Quando se fala em redução da carga tributária, supondo-se que não “brota” dinheiro do nada na economia, entende-se que, se a grana não vai para o governo, vai para outra pessoa. Quando o Lula decidiu combater a crise via redução de IPI, você foi às Casas Bahia e percebeu a diminuição do preço dos produtos: o “sócio” Governo abriu mão da sua parte. Pois bem: o mesmo governo, forçado, abriu mão da CPMF. Esse dinheiro, em tese, reverteria para quem antes pagava o imposto, certo? Você percebeu alguma melhora na vida com o fim da CPMF? Você precisaria ganhar R$ 10.000 mensais para que o fim da CPMF te gerasse, em contrapartida, UMA PIZZA e um guaraná 2 litros. Se ganha menos, daria pra um saquinho de Ruffles no fim do mês.

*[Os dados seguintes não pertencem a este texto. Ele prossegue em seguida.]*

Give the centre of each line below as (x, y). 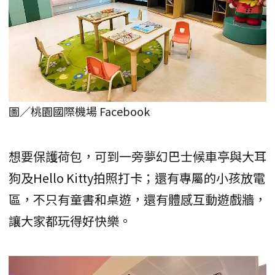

Portanto, quem vocifera contra a CPMF E NÃO É o Afif Domingos ou o Eike Batista está trocando um excepcional instrumento de combate à sonegação por uma batata Ruffles, um chiclete ou, na melhor das hipóteses, uma pizza de muzzarela. E quem escapa de recolher bilhões para a Receita Federal em IR, IPI, PIS/Cofins te agradece, penhoradamente.

E, claro, antes dos patrulheiros de sempre acharem que eu escrevi isto pra aliviar a barra da Dilma, leia este outro post meu, de 2007.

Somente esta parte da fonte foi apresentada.